The bundled 1aml.pdb file is a 20-model NMR ensemble. Each model can become one graph. Here the toy regression target is radius of gyration, and the toy classification target is whether the conformer is more expanded than the median model.

import torch

models = ms.read_pdb_models("examples/data/1aml.pdb")
radii = torch.tensor([m.radius_of_gyration for m in models], dtype=torch.float)
median = radii.median()

graphs = []
for idx, model in enumerate(models):
    data = model.to_pyg_data(node_preset="ml", edge_preset="ml")
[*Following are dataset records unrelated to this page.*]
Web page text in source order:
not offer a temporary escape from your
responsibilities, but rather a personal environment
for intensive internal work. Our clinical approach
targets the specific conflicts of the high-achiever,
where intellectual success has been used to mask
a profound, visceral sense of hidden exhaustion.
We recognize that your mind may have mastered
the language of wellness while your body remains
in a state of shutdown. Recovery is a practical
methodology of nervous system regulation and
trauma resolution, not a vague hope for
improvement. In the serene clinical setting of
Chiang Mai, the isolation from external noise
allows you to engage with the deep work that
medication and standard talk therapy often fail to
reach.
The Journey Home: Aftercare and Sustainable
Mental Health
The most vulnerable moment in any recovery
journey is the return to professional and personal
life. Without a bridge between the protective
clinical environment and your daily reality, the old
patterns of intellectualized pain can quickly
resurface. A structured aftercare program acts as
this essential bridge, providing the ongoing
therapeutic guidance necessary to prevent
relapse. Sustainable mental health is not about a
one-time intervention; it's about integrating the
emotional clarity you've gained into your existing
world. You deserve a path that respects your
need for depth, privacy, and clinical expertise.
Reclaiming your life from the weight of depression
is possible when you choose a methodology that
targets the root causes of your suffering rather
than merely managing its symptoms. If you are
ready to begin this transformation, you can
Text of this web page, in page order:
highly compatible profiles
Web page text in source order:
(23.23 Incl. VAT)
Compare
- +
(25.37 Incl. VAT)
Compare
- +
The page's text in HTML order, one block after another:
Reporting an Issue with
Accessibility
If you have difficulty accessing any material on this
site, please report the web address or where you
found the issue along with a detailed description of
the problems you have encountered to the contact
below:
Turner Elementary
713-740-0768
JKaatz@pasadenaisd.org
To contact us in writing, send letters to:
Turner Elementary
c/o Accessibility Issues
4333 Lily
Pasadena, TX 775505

    centered_pos = data.pos - data.pos.mean(dim=0, keepdim=True)
    data.x = torch.cat([data.x, centered_pos], dim=1)

    data.y_reg = radii[idx].view(1)
    data.y_cls = (radii[idx] > median).float().view(1)
    data.model_id = idx + 1
    graphs.append(data)

Appending centered coordinates makes this geometry target visible to a compact message-passing model. For real projects, replace these toy labels with experimental values, simulation outputs, docking scores, annotations, or other graph-level targets.

Train a minimal GNN

from torch_geometric.loader import DataLoader
from torch_geometric.nn import GCNConv, global_mean_pool


class GraphRegressorClassifier(torch.nn.Module):
    def __init__(self, in_channels):
        super().__init__()
        self.conv1 = GCNConv(in_channels, 64)
        self.conv2 = GCNConv(64, 64)
        self.reg_head = torch.nn.Linear(64, 1)
        self.cls_head = torch.nn.Linear(64, 1)
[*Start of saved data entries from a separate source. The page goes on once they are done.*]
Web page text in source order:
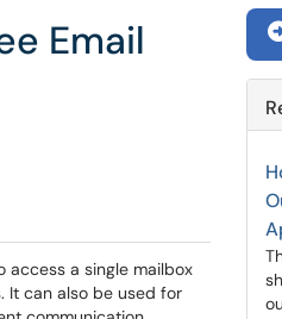
Email
access a single mailbox
It can also be used for
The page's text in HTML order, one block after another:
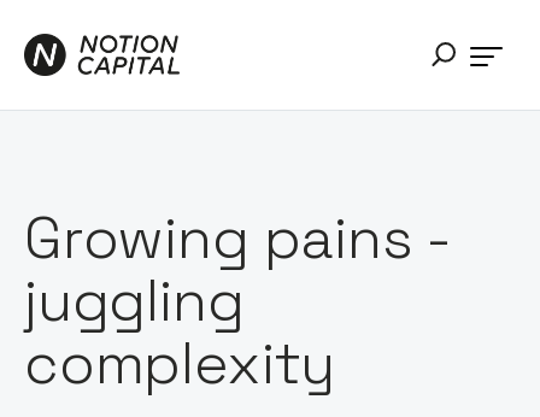
Growing pains -
juggling
complexity
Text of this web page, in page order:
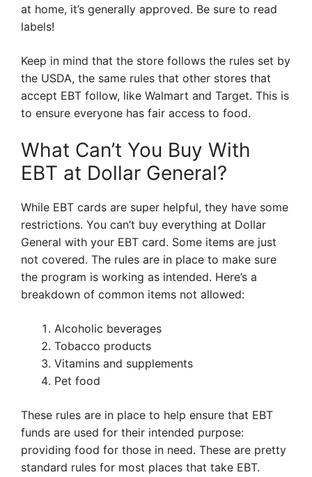
at home, it’s generally approved. Be sure to read
labels!
Keep in mind that the store follows the rules set by
the USDA, the same rules that other stores that
accept EBT follow, like Walmart and Target. This is
to ensure everyone has fair access to food.
What Can’t You Buy With
EBT at Dollar General?
While EBT cards are super helpful, they have some
restrictions. You can’t buy everything at Dollar
General with your EBT card. Some items are just
not covered. The rules are in place to make sure
the program is working as intended. Here’s a
breakdown of common items not allowed:
Alcoholic beverages
Tobacco products
Vitamins and supplements
Pet food
These rules are in place to help ensure that EBT
funds are used for their intended purpose:
providing food for those in need. These are pretty
standard rules for most places that take EBT.
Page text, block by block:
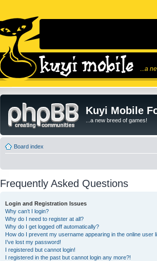
...a
Kuyi Mobile
...a new breed of games!
Board index
Frequently Asked Questions
Login and Registration Issues
Why can’t I login?
Why do I need to register at all?
Why do I get logged off automatically?
How do I prevent my username appearing in the online user
I’ve lost my password!
I registered but cannot login!
I registered in the past but cannot login any more?!
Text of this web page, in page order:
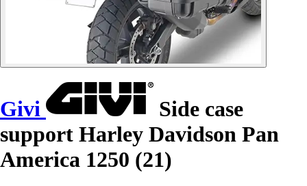
Givi
Side case
support Harley Davidson Pan
America 1250 (21)

    def forward(self, batch):
        x = self.conv1(batch.x, batch.edge_index).relu()
        x = self.conv2(x, batch.edge_index).relu()
        pooled = global_mean_pool(x, batch.batch)
        return self.reg_head(pooled).squeeze(-1), self.cls_head(pooled).squeeze(-1)
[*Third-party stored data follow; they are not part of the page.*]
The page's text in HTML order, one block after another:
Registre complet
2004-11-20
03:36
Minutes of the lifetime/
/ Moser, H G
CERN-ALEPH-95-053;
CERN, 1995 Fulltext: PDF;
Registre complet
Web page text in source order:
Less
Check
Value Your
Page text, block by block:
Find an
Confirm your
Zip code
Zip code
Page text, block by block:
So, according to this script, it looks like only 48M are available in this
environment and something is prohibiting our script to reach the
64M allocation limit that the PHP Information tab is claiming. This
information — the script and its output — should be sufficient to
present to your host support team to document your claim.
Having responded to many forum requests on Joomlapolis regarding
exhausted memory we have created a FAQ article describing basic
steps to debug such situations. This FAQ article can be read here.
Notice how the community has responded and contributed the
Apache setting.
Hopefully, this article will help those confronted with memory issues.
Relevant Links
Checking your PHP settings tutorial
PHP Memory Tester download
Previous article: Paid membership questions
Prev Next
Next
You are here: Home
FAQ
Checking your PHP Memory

loader = DataLoader(graphs, batch_size=4, shuffle=True)
model = GraphRegressorClassifier(graphs[0].x.size(1))
optimizer = torch.optim.Adam(model.parameters(), lr=0.01)

for batch in loader:
    pred_reg, pred_cls = model(batch)
    loss_reg = torch.nn.functional.mse_loss(pred_reg, batch.y_reg.view(-1))
    loss_cls = torch.nn.functional.binary_cross_entropy_with_logits(
        pred_cls,
        batch.y_cls.view(-1),
    )
    loss = loss_reg + loss_cls

    optimizer.zero_grad()
    loss.backward()
    optimizer.step()

This is intentionally a tiny teaching model, not a scientific benchmark. The loop above builds the graphs, attaches labels, and constructs the DataLoader by hand so the moving parts are visible. Once you know them, build_dataset plus ds.loader() collapse all of that into two calls — the PDB to a trained GNN example walks through the same task that way, and a runnable train/test version lives at examples/pdb_to_pyg_ml.py:

uv pip install torch torch_geometric
.venv/bin/python examples/pdb_to_pyg_ml.py

Use .venv/bin/python directly in this repository because uv run may re-sync the locked environment and remove optional packages that are not core MolScope dependencies.

Pick the graph type deliberately

Graph Nodes Edges Best for
Atom/bond graph Atoms Covalent bonds Local chemistry, small molecules, atomistic message passing.
Residue contact graph Residues Spatial contacts Fold topology, interfaces, protein-level tasks.
Coarse-grained graph Beads Bead bonds or inferred contacts Reduced protein representations and fast prototypes.

The construction choice is part of the model design. Keep it explicit in experiments so results are comparable.